Julia Payul:  ¡Oh no, por favor, vaya que tengo un enfoque muy diferente al respecto! La Inteligencia Artificial está muy bien, pero lo cierto es que se trata de un asunto útil la mayor parte del tiempo, como cuando voy a Google en busca de respuestas, y evidentemente es algo que no puedo hacer por mí misma, pero en realidad me gusta tener emociones, comunicación emocional específicamente, y la Inteligencia artificial no deja de ser eso, artificial, vamos, no es como lo que puedes ver en los ojos de un gato, o como cuando ronronea y se acurruca sobre tus rodillas, y eso es lo verdaderamente importante.

Rafa: ¿Estás de acuerdo con esta sentencia: “Puedes sacar a una muchacha de su país, pero no puedes sacar al país de la muchacha”?, dime un poco más al respecto en tu caso particular. 

Julia Payul:   Oh, justo hace algunas semanas reconocí que me he integrado bastante bien con la comunidad latina y mucho antes de mudarme a Ecuador. Con algunas amigas, somos seis, tres de Ucrania y tres de Sudamérica y se han mudado acá por diferentes circunstancias, tienen esposos en este continente, y teniendo nuestras charlas entre mujeres, nos dimos cuenta que hay muchas cosas de aquí que no entendemos en su totalidad, volviendo al tema del sentido común, pues muchas cosas tienen sentido para nosotras, pero no para todos aquí, y entonces decimos “¡por qué, diablos, por qué es así!”, por ejemplo, para alguien que no ha vivido en Sudamérica, será muy difícil entender el concepto de “mañana”, como cuando tienes una cita, digamos a las tres, y la otra persona llega hasta las tres y media, sin avisarte, y no entiendo por qué, si quedamos a una hora determinada.

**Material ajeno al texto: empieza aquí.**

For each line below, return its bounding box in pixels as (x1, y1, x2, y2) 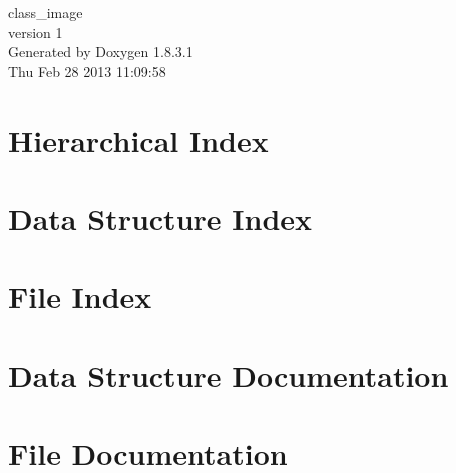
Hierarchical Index (8, 119, 269, 160)
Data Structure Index (8, 197, 313, 238)
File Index (8, 276, 152, 317)
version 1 (8, 21, 63, 42)
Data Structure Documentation (8, 354, 449, 395)
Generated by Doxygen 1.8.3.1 (8, 41, 193, 62)
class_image (8, 2, 83, 22)
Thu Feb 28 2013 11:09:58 (8, 60, 166, 81)
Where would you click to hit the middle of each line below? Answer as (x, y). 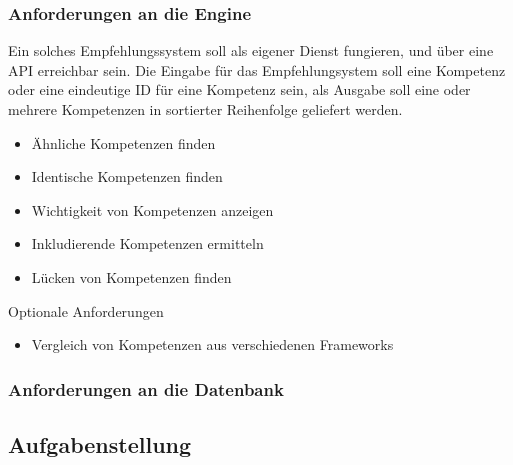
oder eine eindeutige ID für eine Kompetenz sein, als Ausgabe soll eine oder (239, 89)
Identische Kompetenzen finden (127, 176)
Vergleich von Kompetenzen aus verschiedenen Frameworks (212, 344)
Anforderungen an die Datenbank (146, 388)
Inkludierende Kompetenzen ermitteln (147, 243)
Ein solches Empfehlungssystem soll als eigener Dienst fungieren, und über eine (251, 50)
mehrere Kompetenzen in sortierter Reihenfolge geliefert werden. (205, 109)
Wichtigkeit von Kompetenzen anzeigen (152, 209)
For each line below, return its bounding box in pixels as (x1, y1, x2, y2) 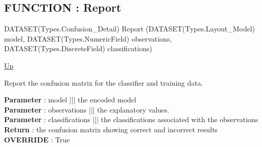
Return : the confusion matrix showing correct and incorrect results (4, 124, 218, 134)
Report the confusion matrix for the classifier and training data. (4, 77, 203, 88)
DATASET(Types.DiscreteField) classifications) (4, 43, 152, 54)
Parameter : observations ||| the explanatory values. (4, 104, 170, 115)
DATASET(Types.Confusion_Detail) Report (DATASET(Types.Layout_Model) (4, 23, 255, 34)
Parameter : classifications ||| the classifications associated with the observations (4, 114, 258, 125)
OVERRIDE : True (4, 134, 70, 144)
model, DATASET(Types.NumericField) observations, (4, 33, 172, 44)
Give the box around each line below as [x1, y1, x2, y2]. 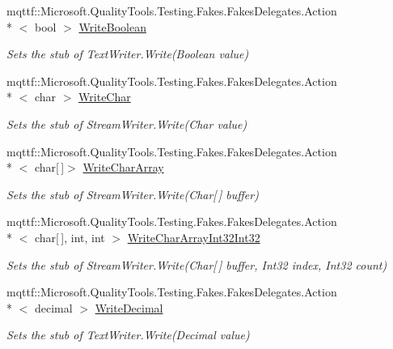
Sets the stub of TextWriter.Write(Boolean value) [6, 45, 249, 62]
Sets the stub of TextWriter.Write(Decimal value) [6, 326, 250, 343]
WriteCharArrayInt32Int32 [127, 228, 260, 245]
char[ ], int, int [34, 228, 105, 245]
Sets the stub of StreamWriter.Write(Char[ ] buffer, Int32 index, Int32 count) [6, 256, 387, 273]
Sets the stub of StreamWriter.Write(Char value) [6, 115, 247, 132]
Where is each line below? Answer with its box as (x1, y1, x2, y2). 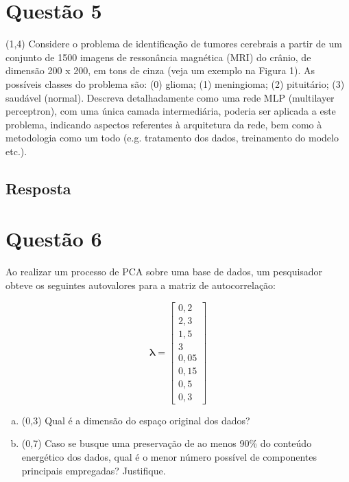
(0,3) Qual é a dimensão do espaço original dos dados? (21, 413, 250, 427)
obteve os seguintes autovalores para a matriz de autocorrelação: (5, 277, 276, 292)
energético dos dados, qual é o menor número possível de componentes (21, 450, 317, 463)
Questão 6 (5, 225, 102, 253)
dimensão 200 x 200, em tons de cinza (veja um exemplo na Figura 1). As (5, 63, 315, 78)
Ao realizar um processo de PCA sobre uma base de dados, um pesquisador (5, 264, 323, 279)
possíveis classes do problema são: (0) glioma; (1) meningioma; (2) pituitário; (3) (5, 76, 345, 91)
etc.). (5, 144, 27, 158)
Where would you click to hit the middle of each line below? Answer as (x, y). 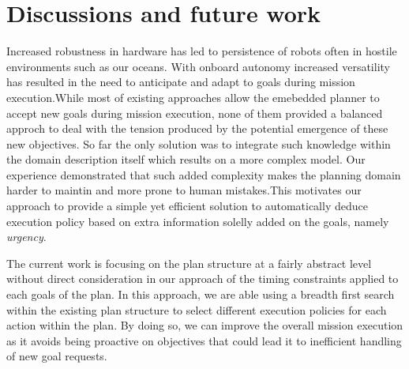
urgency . (26, 237)
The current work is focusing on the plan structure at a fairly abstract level (189, 263)
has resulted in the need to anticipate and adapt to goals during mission (181, 82)
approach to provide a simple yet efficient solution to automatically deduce (187, 206)
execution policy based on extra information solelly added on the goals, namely (198, 221)
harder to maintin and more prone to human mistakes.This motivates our (184, 190)
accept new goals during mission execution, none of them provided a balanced (195, 113)
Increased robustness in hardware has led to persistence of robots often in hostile (202, 51)
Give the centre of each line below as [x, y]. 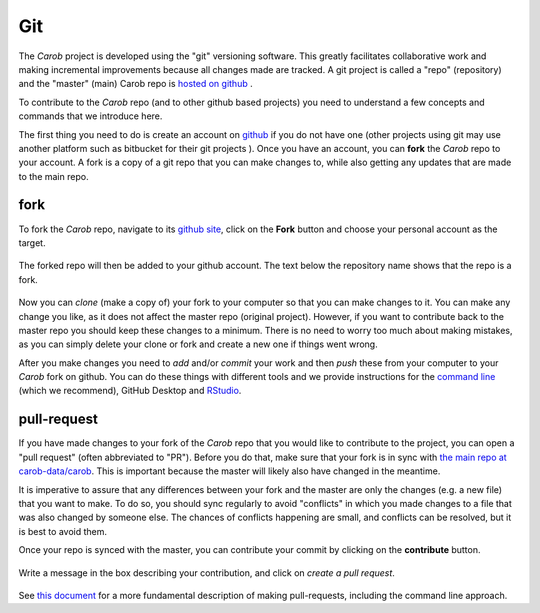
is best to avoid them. [62, 531]
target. [32, 242]
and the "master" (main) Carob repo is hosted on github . [136, 84]
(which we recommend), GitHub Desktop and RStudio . [130, 391]
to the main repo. [53, 176]
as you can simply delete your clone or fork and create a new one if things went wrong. [198, 344]
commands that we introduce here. [90, 116]
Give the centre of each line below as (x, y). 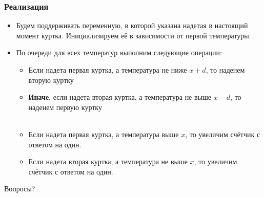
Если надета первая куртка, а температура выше (104, 134)
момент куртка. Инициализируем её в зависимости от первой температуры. (134, 35)
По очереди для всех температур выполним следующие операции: (119, 52)
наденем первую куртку (65, 107)
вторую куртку (51, 80)
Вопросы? (20, 189)
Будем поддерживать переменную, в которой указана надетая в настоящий (132, 25)
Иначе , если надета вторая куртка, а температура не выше (120, 97)
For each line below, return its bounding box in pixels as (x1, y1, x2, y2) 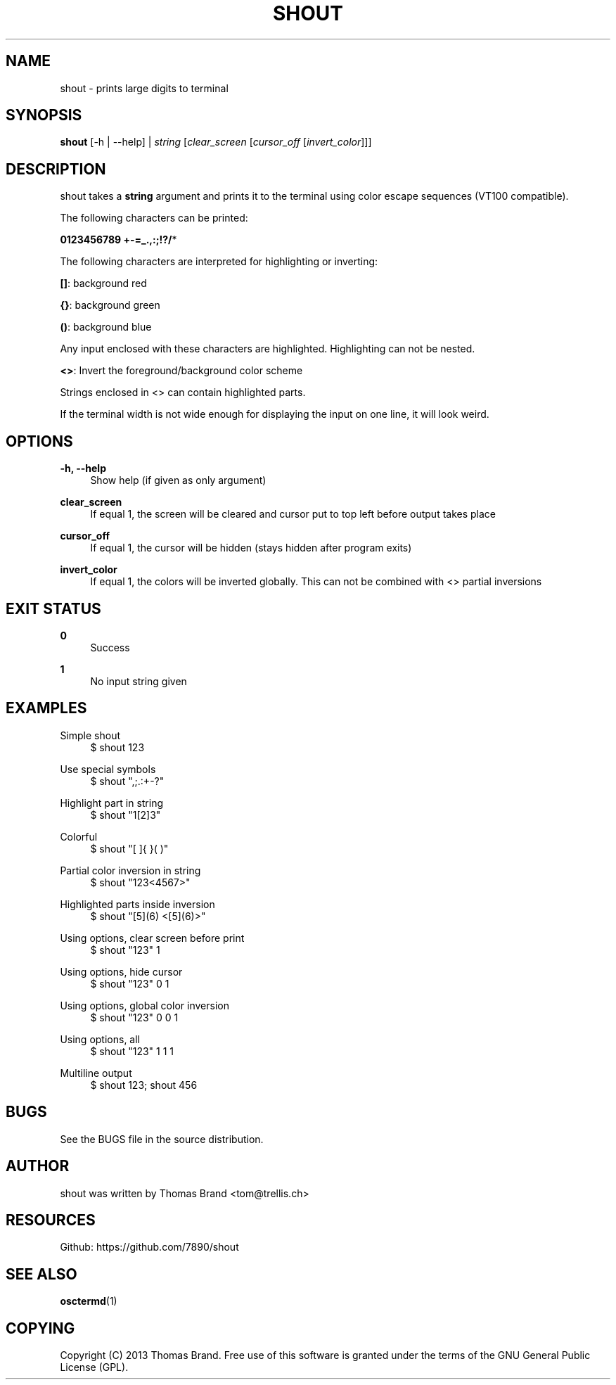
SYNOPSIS (6, 106, 82, 125)
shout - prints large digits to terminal (60, 82, 229, 94)
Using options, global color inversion (60, 999, 229, 1011)
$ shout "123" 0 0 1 (90, 1011, 179, 1023)
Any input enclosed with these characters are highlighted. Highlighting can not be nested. (60, 343, 475, 355)
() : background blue (60, 321, 152, 333)
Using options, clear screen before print (60, 931, 245, 944)
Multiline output (60, 1066, 132, 1079)
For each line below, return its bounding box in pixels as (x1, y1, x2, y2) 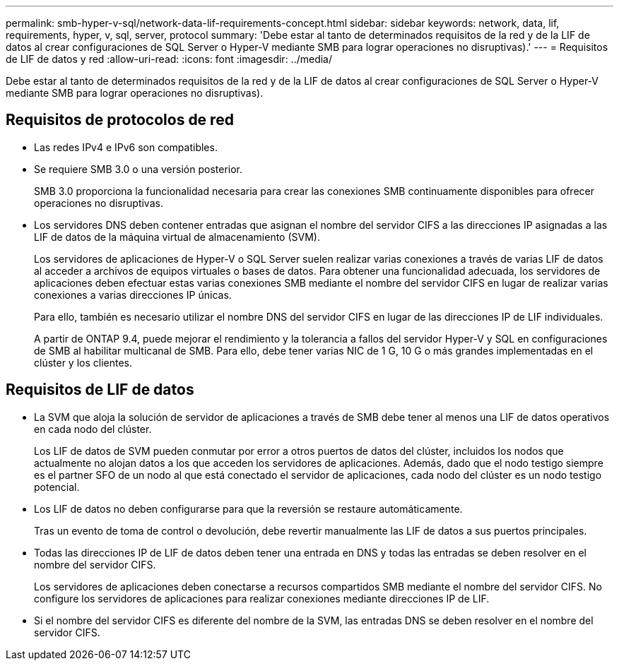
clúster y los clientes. (34, 356, 133, 369)
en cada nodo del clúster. (34, 422, 152, 435)
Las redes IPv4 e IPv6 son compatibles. (34, 141, 218, 153)
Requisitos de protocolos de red (6, 111, 234, 129)
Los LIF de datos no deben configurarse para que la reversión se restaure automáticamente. (34, 502, 463, 515)
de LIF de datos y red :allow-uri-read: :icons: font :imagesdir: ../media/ (6, 53, 333, 65)
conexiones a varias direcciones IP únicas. (34, 288, 232, 301)
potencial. (34, 480, 80, 493)
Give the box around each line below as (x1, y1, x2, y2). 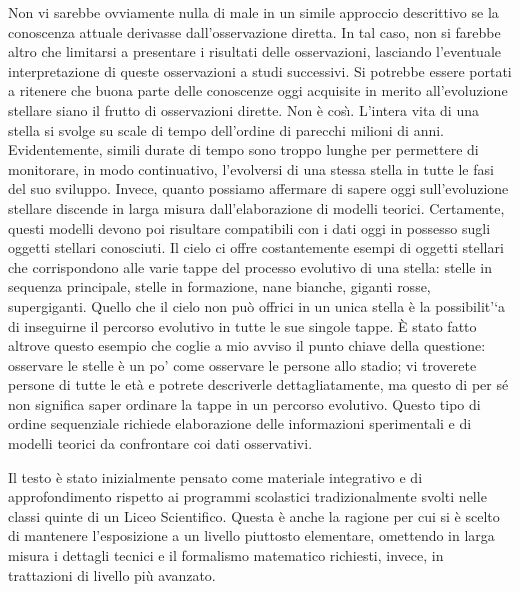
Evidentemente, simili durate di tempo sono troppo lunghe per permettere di (8, 139, 479, 160)
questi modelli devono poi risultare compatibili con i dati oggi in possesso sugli (8, 217, 491, 238)
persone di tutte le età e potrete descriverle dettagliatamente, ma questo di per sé (8, 374, 509, 395)
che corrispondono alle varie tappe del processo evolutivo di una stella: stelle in (8, 256, 492, 277)
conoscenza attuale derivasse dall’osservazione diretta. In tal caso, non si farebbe (8, 21, 501, 42)
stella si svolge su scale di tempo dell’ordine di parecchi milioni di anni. (8, 119, 445, 140)
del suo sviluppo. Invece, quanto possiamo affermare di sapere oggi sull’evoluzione (8, 178, 509, 199)
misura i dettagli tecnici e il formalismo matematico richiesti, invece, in (8, 545, 444, 566)
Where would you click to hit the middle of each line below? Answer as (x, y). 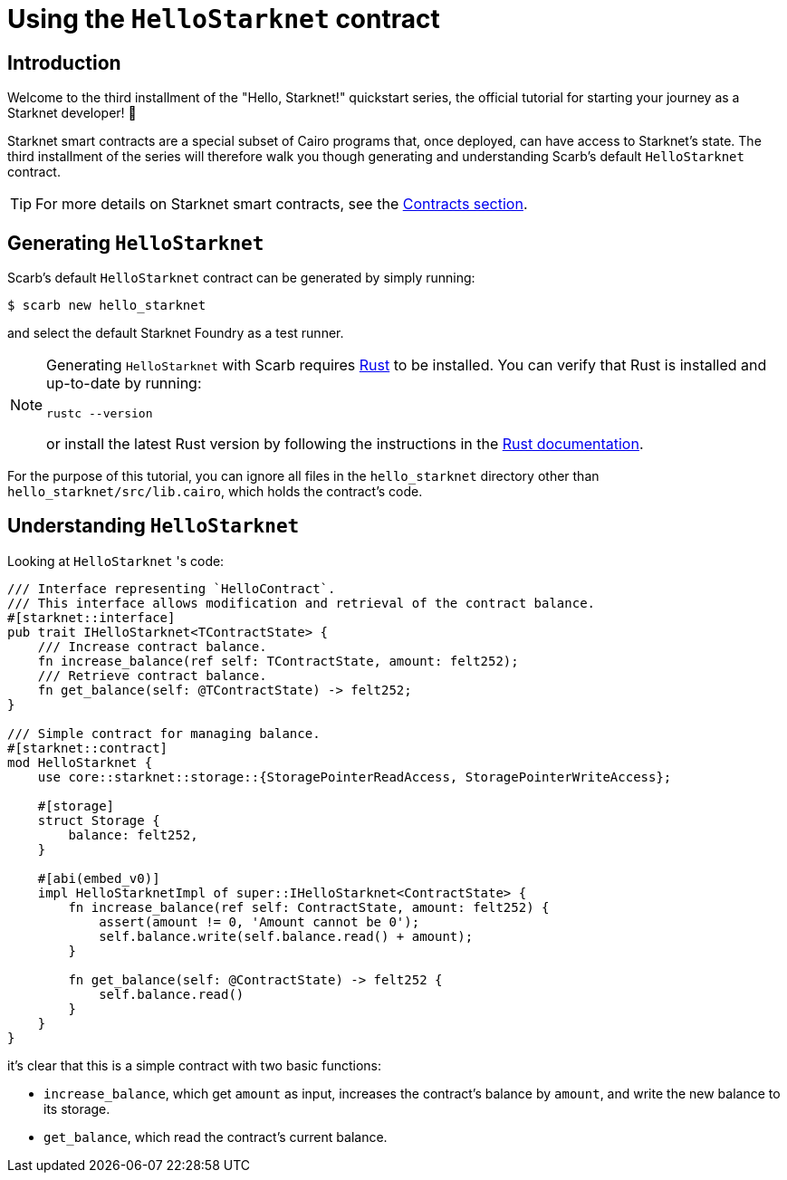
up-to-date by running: (124, 384)
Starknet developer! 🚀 (72, 113)
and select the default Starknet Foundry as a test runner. (176, 333)
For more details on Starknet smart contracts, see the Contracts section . (282, 204)
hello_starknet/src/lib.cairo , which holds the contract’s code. (215, 492)
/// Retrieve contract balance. (152, 675)
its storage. (77, 1108)
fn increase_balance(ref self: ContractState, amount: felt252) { (309, 907)
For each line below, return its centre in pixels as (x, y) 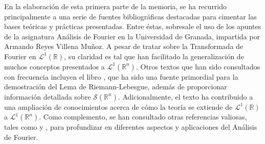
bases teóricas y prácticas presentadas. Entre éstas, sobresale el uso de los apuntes (133, 26)
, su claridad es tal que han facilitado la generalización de (154, 56)
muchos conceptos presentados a (54, 66)
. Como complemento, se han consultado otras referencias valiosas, (143, 117)
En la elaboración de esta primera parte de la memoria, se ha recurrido (116, 6)
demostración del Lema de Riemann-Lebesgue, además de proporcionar (116, 87)
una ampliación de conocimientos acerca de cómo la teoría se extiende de (118, 106)
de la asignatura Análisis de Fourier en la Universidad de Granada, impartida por (132, 36)
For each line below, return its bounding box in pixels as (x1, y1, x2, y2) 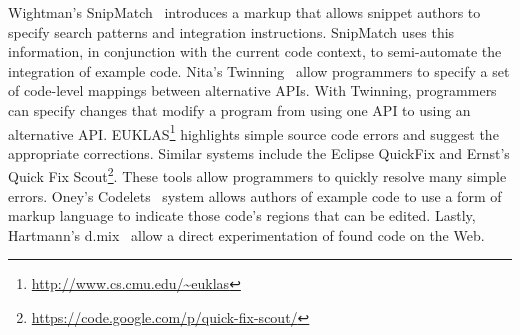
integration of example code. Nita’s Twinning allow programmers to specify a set (8, 60, 510, 81)
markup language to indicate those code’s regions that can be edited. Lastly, (8, 205, 476, 226)
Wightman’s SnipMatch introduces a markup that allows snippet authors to (8, 2, 481, 22)
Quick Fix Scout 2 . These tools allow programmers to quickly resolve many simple (8, 163, 507, 187)
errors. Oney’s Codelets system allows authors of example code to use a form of (8, 185, 502, 206)
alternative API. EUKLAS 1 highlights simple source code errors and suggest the (8, 120, 499, 144)
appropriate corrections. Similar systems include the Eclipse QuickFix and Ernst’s (8, 142, 510, 163)
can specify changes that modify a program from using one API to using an (8, 99, 471, 120)
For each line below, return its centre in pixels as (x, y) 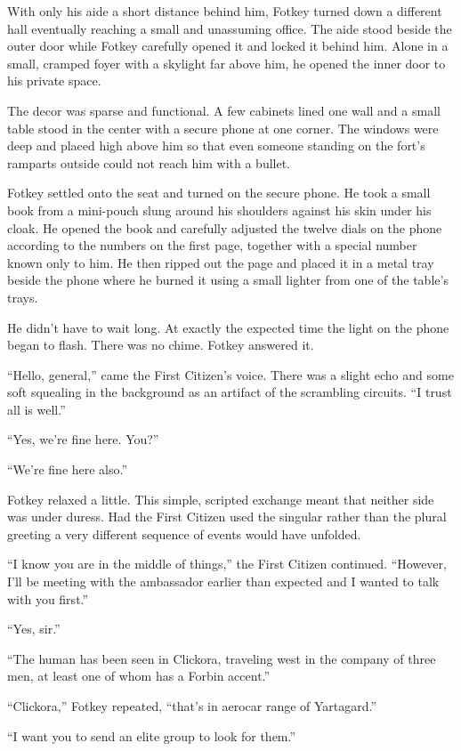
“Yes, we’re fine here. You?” (83, 439)
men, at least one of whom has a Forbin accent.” (139, 676)
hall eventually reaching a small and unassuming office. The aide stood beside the (230, 28)
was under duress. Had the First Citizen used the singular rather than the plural (227, 517)
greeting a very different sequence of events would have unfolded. (184, 533)
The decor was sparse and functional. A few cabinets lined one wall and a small (224, 110)
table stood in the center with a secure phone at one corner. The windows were (223, 128)
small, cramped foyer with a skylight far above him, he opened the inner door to (226, 63)

Y bueno, al menos avisas que vas tarde, porque en mi país si llegas tarde, eso implica una falta de respeto, y al reunirme con mis compañeros eslavos, me di cuenta que no se trata de mí, sino de nosotros, así somos, y quizá nos consideran raros o extraños por eso.

Rafa: Como sabes, en mis otras entrevistas, suelo hacer una pregunta chusca o fuera de lugar, y para ti en especial he preparado esta: Si WebCreek fuera un baile o un ritmo latino, ¿cuál sería y por qué? 

Julia Payul:  Oh, justo por estos días, Facebook me recordó una publicación de hace algunos años, tres o cuatro, cuando iba en un taxi que traía el radio encendido y de pronto sonaba una canción que era “tecno-cumbia-tango y rock”, y fue absolutamente increíble esa mezcla tan extraña de toda esa música y no podía creer si amaba u odiaba esa música y bueno, creo que WebCreek podría ser algo como eso, algo completamente nuevo, que puede darte nuevas emociones y experiencias, mhm, sí, algo retador y con nuevas maneras de ver las cosas y generar algo novedoso y lo mismo me pasó con la tecno-cumbia.

Rafa: Muy bien Julia, muchas gracias por esta entrevista, ¿hay algo más que quisieras compartir con los jóvenes lectores que quizá lleguen a esta entrevista?

Julia: Mmm, supongo que para alguien joven lo que quisiera decirle es que lo más importante que obtuve al venir a vivir a Sudamérica fue que hay que salir de la caja, y que no supongan que el mundo funciona como lo han imaginado, lo mejor es experimentarlo y descubrir que hay mucho allá afuera y los está esperando.

Así fue como conocí un poco más a Julia, “Yuli” como se auto-nombra con cariño, y pude constatar las impresiones iniciales que he forjado al trabajar en una compañía multicultural como WebCreek, en donde todas las opiniones y voces son importantes, y gracias a esta serie de entrevistas, proyectamos hacia el exterior lo que nos hace únicos: un ritmo estimulante que proviene del interior y que une los puntos.